- [Working data]
◆ ◆ ◆

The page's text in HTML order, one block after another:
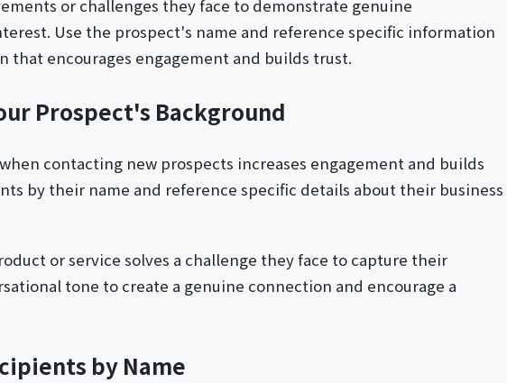
or challenges they face to demonstrate genuine
Use the prospect's name and reference specific information
that encourages engagement and builds trust.
Prospect's Background
contacting new prospects increases engagement and builds
by their name and reference specific details about their business
or service solves a challenge they face to capture their
tone to create a genuine connection and encourage a
by Name
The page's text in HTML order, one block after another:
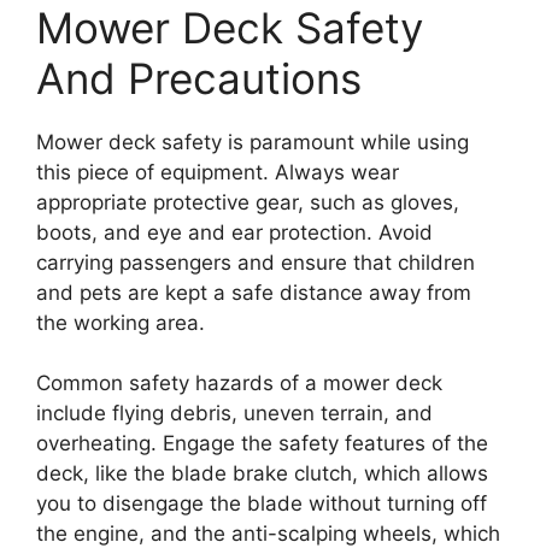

◆ ◆ ◆

- [Problem to solve]
Each entry above must be printed exactly, apart from its pictures.

- [Answer for the task]
The page's text in HTML order, one block after another:
or challenges they face to demonstrate genuine
Use the prospect's name and reference specific information
that encourages engagement and builds trust.
Prospect's Background
contacting new prospects increases engagement and builds
by their name and reference specific details about their business
or service solves a challenge they face to capture their
tone to create a genuine connection and encourage a
by Name
The page's text in HTML order, one block after another:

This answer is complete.